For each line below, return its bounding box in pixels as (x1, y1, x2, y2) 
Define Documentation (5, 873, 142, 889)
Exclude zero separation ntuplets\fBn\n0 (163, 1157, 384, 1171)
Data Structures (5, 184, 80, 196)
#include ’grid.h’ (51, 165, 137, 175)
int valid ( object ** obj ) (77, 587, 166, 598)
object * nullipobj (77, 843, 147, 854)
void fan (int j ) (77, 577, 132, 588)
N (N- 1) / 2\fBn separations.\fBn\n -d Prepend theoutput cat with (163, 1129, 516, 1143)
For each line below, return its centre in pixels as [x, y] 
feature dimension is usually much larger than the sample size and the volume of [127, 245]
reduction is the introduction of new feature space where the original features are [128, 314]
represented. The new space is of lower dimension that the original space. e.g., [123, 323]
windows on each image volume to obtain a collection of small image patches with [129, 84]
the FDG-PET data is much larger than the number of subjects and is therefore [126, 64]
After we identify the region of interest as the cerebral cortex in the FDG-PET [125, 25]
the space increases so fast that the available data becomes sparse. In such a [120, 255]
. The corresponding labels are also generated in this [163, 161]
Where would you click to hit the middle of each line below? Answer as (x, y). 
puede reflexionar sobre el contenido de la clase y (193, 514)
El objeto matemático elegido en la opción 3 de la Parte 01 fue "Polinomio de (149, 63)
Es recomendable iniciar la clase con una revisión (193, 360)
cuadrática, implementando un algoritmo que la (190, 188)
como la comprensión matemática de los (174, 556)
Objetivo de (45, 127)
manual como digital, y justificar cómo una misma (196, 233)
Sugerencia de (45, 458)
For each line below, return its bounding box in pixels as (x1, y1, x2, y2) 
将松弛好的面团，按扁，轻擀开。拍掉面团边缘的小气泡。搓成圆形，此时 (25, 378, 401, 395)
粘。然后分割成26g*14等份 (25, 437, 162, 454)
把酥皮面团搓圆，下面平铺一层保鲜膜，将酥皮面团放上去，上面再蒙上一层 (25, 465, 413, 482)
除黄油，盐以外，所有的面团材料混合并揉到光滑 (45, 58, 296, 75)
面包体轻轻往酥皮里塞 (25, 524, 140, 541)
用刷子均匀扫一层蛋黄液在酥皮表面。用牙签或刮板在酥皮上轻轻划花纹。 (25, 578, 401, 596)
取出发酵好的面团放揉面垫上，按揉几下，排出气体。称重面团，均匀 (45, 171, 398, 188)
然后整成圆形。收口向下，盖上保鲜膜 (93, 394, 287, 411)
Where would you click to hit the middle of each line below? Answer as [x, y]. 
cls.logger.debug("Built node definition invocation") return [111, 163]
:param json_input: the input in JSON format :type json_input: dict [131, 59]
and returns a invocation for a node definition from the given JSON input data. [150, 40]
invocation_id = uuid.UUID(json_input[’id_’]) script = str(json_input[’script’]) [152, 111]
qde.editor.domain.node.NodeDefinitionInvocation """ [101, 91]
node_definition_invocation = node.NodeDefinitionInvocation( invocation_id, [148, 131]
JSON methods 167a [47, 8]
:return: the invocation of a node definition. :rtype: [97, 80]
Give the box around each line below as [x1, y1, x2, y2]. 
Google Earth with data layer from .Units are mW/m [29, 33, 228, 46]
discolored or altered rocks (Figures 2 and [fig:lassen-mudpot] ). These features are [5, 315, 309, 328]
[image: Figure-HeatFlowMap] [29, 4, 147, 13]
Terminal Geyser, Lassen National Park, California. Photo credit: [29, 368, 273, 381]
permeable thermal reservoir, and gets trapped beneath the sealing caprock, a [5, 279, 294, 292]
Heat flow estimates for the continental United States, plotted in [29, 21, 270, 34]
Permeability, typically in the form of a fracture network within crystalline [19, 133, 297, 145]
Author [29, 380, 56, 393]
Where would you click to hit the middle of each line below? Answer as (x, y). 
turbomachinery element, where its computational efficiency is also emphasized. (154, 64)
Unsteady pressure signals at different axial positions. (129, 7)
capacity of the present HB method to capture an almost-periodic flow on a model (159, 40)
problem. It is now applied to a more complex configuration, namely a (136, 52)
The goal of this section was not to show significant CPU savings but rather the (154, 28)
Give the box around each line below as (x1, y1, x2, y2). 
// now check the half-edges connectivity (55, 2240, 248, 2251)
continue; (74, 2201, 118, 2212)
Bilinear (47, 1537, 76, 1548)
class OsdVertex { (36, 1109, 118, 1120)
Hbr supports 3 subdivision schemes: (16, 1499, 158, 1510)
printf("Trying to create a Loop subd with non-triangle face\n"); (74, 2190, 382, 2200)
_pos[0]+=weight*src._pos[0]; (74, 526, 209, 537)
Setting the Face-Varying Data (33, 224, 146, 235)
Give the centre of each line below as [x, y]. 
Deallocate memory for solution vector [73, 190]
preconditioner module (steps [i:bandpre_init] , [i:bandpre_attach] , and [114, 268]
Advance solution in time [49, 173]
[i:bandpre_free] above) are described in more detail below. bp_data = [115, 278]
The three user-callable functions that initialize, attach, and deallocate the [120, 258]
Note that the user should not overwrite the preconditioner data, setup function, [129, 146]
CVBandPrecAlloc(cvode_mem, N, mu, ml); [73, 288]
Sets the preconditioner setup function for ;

◇ ◇ ◇

_Work required:_ Whenever the string "than" shows up on a line of the listing, copy that line.

_Solved problem:_
feature dimension is usually much larger than the sample size and the volume of [127, 245]
the FDG-PET data is much larger than the number of subjects and is therefore [126, 64]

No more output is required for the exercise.